== Extracted material ==
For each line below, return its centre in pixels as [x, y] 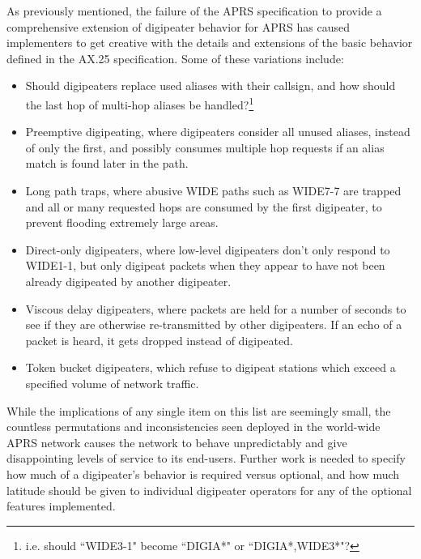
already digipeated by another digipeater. [128, 281]
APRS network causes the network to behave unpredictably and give [177, 442]
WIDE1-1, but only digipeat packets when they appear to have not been [205, 265]
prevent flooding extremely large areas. [122, 222]
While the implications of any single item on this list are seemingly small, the [199, 410]
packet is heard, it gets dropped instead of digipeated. [159, 340]
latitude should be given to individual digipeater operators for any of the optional [209, 490]
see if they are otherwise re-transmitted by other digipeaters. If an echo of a [214, 324]

== What you need to do ==
The records above, copied word for word without the pictures, are what should be output.

== Exercise result ==
For each line below, return its centre in pixels as [x, y] 
already digipeated by another digipeater. [128, 281]
APRS network causes the network to behave unpredictably and give [177, 442]
WIDE1-1, but only digipeat packets when they appear to have not been [205, 265]
prevent flooding extremely large areas. [122, 222]
While the implications of any single item on this list are seemingly small, the [199, 410]
packet is heard, it gets dropped instead of digipeated. [159, 340]
latitude should be given to individual digipeater operators for any of the optional [209, 490]
see if they are otherwise re-transmitted by other digipeaters. If an echo of a [214, 324]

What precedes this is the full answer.